JaguarDB

View Current Viewing Revision #4 from 11/24/2019 3:07 p.m.

Jaguar is a distributed NoSQL DBMS that stores data as a flat array containing fixed-length records. In each record, there is a key and a value (can have many columns). It supports standard SQL commands, fast scale out and spatial data types. It is used for data storage, data analytics and business forecasting in the IOT era.

Storage Model

Custom

Each table is a flat array containing fixed-length records. Each record has a key which can be a composite key, and a value which may include multiple columns.

The array is called "Sorted Elastic Array (SEA)". The array maintains the invariant that it should be at least 30% sparse (at least 30% of the array space is unoccupied). As more and more elements are added to the array and the sparse ratio is no longer bigger than 30%, the array will be resized. During the array resizing, a new longer array will be created and all the existing elements in the old array will be copied to the new one with enough spacing between any 2 adjacent elements.

Storage Organization

Sorted Files

For each table, all the keys are stored in one big "Sorted Elastic Array". The array is cut into multiple blocks and there is a block meta table that has pointers to each block's starting index in the SEA.

Logging

Physical Logging

Jaguar servers log client activities and table management history to disk.

System Architecture

Shared-Nothing

Uses flat master-master architecture. There are many Jaguar servers and many clients and any client can connect to any server. The Jaguar servers sync any data update among themselves in real time. (The servers may even be in separate data centers) The storage capacity and performance scales linearly to the number of Jaguar servers in-use.

Each client will maintain connections to multiple Jaguar servers at the same time. When the client wants to update a record, it computes the hash value of the key of the data record and sends the request to the server that is responsible for managing the specific hash value. So different servers manage different data records at the same time in parallel.

Query Interface

Custom API SQL Command-line / Shell

Jaguar provides a set of built-in functions that can be used in SQL commands. Standard SQL commands are also supported including create/drop table and index, load table, insert/delete record, select, join, update, group by, aggregation.

It also supports schema change: when table is created, 30% extra space is allocated to allow users to add new columns if extra space is big enough to hold the new columns. Otherwise the table is dropped and recreated with new columns.

Jaguar supports libraries including JDBC and has API for Python, PHP, etc.

It also supports querying spatial data attributes (e.g. select all circles that have x-coordinate > 5). API provided include built-in functions like Distance() that computes distance between two arbitrary geometric shapes.

Storage Architecture

Disk-oriented

All data is stored on disk. Jaguar is not an in-memory database. Memory is only used for caching and computation.

Data Model

Key/Value

Jaguar is key-value store that supports SQL. Each table is a flat array containing fixed-length records. Each record has a key which can be a composite key, and a value which may include multiple columns.
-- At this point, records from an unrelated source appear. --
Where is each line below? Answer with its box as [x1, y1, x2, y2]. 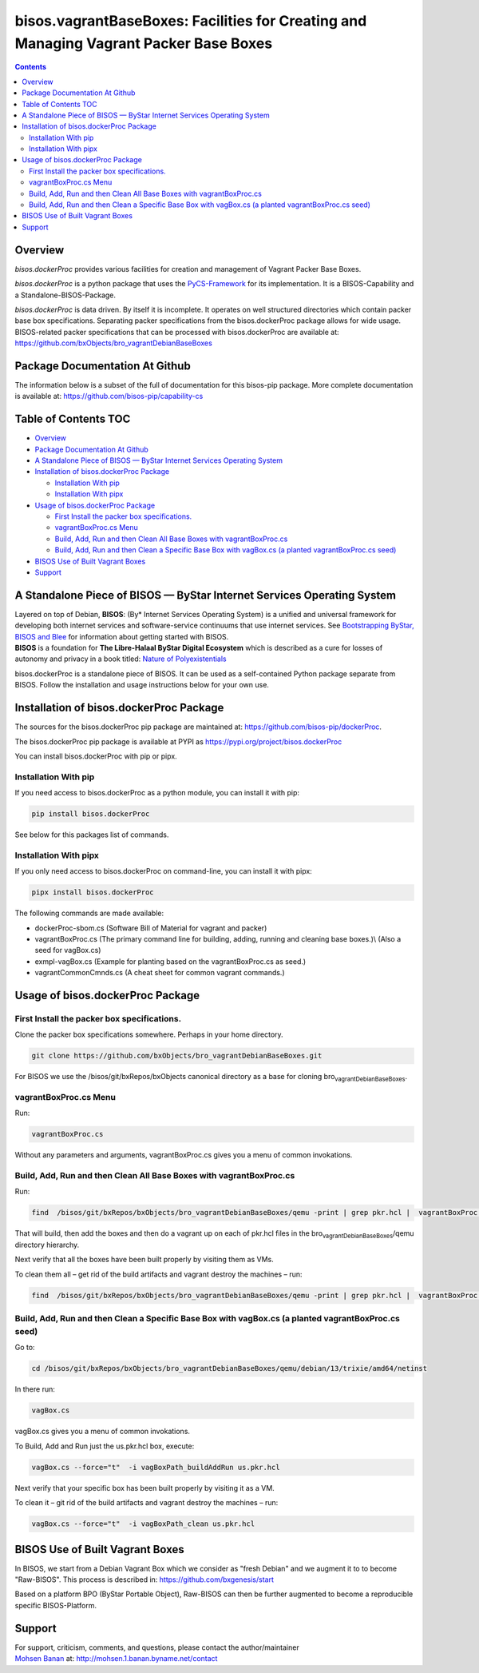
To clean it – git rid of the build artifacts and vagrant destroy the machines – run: [14, 1498, 279, 1508]
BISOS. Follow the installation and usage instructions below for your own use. [14, 680, 269, 690]
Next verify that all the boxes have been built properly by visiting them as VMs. [14, 1255, 275, 1265]
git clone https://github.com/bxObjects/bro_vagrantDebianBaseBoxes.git [31, 1051, 323, 1061]
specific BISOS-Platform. [14, 1600, 97, 1610]
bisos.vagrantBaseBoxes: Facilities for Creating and [14, 12, 367, 30]
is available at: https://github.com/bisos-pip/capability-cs [14, 392, 204, 401]
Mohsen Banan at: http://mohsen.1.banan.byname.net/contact [14, 1654, 218, 1663]
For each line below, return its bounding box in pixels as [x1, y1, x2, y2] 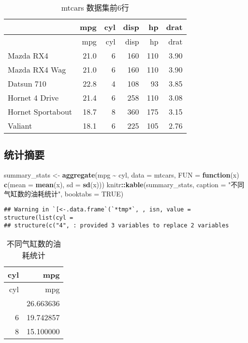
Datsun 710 [8, 78, 46, 89]
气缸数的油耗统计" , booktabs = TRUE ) [4, 189, 124, 199]
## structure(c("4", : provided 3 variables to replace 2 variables [4, 222, 229, 229]
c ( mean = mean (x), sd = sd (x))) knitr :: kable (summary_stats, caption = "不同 [4, 179, 245, 189]
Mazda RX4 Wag [8, 64, 66, 75]
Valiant [8, 120, 32, 131]
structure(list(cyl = [4, 214, 73, 221]
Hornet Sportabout [8, 106, 73, 117]
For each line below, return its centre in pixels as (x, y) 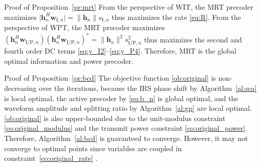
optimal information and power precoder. (69, 61)
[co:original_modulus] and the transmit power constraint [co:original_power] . (126, 128)
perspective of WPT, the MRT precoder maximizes (85, 27)
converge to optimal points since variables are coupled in (93, 148)
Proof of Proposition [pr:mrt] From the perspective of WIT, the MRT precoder (129, 7)
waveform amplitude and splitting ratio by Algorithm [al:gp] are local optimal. (128, 108)
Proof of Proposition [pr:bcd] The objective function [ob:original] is (110, 78)
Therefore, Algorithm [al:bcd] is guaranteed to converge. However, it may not (126, 138)
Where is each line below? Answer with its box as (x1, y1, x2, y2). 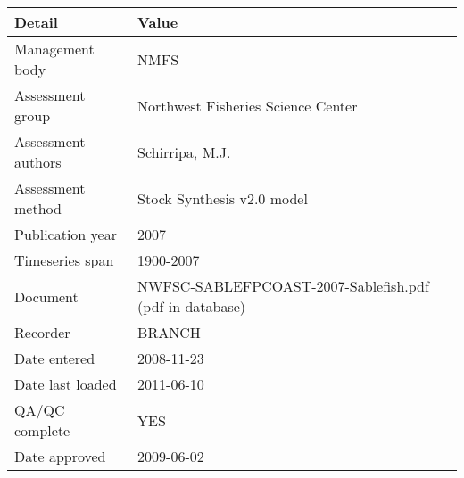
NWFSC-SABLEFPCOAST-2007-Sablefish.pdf (137, 276, 429, 296)
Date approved (14, 446, 106, 466)
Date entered (14, 348, 95, 368)
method (14, 198, 62, 218)
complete (14, 420, 70, 441)
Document (14, 285, 79, 307)
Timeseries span (14, 250, 114, 270)
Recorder (14, 322, 70, 342)
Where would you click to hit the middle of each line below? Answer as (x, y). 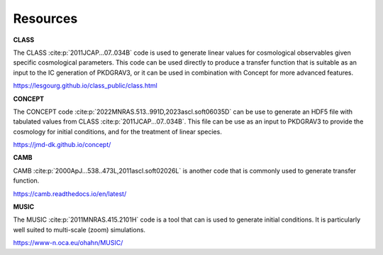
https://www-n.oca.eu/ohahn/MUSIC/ (68, 243)
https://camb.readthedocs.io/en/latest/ (70, 194)
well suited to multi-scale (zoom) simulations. (79, 229)
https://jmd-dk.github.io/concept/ (62, 145)
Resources (45, 18)
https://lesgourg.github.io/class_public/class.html (85, 86)
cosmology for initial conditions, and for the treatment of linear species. (118, 131)
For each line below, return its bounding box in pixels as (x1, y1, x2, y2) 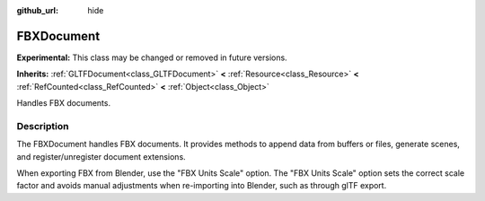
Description (16, 119, 69, 132)
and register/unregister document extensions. (16, 151, 186, 162)
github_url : (16, 5, 58, 15)
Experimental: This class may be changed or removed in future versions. (16, 52, 287, 63)
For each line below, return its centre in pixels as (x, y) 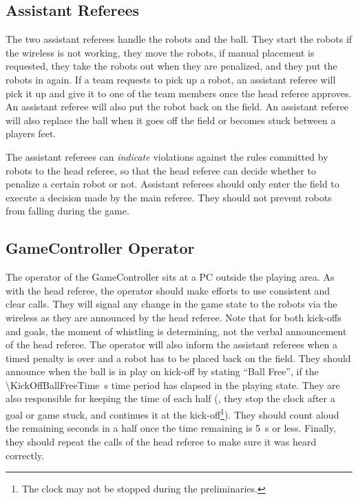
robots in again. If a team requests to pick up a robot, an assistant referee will (171, 79)
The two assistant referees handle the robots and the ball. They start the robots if (179, 39)
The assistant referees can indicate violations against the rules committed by (167, 156)
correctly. (25, 455)
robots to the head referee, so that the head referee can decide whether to (161, 170)
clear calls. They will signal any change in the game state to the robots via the (171, 304)
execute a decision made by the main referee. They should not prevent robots (169, 197)
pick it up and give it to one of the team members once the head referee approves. (179, 93)
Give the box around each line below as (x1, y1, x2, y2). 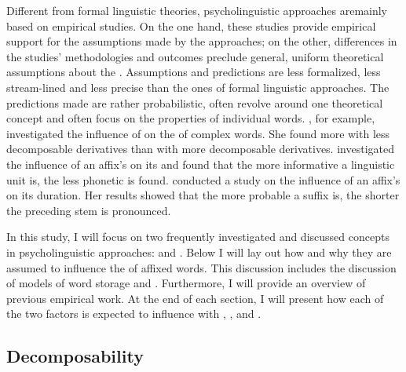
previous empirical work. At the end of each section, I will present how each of (6, 290, 384, 306)
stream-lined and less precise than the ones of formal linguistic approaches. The (6, 78, 390, 95)
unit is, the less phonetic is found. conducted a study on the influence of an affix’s (6, 171, 401, 188)
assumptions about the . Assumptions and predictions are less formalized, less (6, 64, 381, 80)
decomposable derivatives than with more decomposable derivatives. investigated (6, 140, 394, 157)
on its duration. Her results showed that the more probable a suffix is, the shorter (6, 187, 400, 203)
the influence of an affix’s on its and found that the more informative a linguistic (6, 155, 395, 172)
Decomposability (6, 344, 144, 368)
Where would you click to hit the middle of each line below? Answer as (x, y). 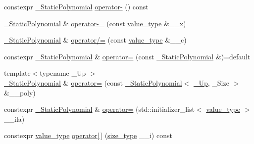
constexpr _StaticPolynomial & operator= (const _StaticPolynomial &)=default (127, 56)
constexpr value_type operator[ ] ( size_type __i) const (88, 135)
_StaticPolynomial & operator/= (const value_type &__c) (95, 40)
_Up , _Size (211, 82)
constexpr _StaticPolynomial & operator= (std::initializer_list (99, 109)
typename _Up (63, 73)
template (17, 73)
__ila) (14, 119)
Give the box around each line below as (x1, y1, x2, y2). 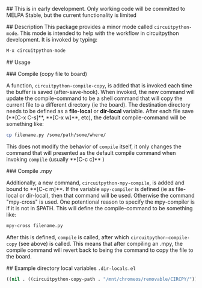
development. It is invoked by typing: (6, 36, 98, 43)
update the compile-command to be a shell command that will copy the (6, 95, 183, 102)
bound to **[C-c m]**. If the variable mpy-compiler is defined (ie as (6, 185, 174, 192)
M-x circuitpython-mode (6, 48, 66, 54)
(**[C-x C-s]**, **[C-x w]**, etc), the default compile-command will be (6, 114, 186, 121)
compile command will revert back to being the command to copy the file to (6, 246, 194, 254)
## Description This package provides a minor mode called (6, 23, 153, 30)
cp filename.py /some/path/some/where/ (6, 132, 106, 138)
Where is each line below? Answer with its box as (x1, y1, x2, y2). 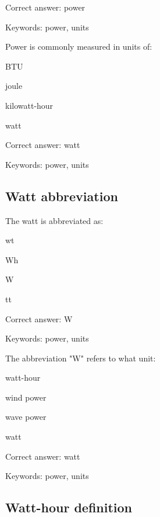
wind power (5, 391, 47, 403)
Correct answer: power (5, 1, 86, 13)
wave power (5, 411, 47, 423)
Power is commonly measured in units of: (5, 40, 152, 53)
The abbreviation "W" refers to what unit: (5, 351, 156, 364)
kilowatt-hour (5, 99, 54, 111)
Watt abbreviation (5, 187, 118, 205)
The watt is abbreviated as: (5, 214, 104, 226)

The data types supported include standard types like int, float, strings and also range, file and spatial data types. Spatial data type are values can be a parameterized geometric shape (e.g. Circle(center=Point(1,3), radius=2))

Foreign Keys

Supported

Join operations can be performed on any column (including key column) in any table.

Joins

Hash Join

Inner join and simple join operations are supported. Join operations can be performed on any column in any table.

Checkpoints

Blocking

All data can be backed up in a remote high capacity storage server. Data backup will be performed periodically with user specified frequency. Each node can also locally back up data, i.e. taking a snapshot of the database at user-defined frequency.

In case of a node crash: users should always have spare Jaguar servers to prepare for node crashes. The spare servers should have empty data directory so that when other nodes crash, the spare servers can receive data from replicas and start functioning as a regular Jaguar server.

In case of network problems: in case of temporary network disconnections, the Jaguar servers will automatically resync the data after connections are up again.

Concurrency Control

Optimistic Concurrency Control (OCC)

Jaguar is an AP system in CAP theory, which means when there is network partition, Jaguar favors availability over consistency. It offers eventual consistency. It supports multiple users parallel reading and parallel writing of data

Stored Procedures

Supported

When scaling out the Jaguar server cluster, there is no data migration like other NoSQL databases.

Jaguar also supports importing and syncing tables from other databases like MySQL or Oracle. All that is required is that the other databases maintain a change-log table and triggers that captures all the changes to the data and the Jaguar server will monitor the records in the change-log table in order to automatically synchronize its own data.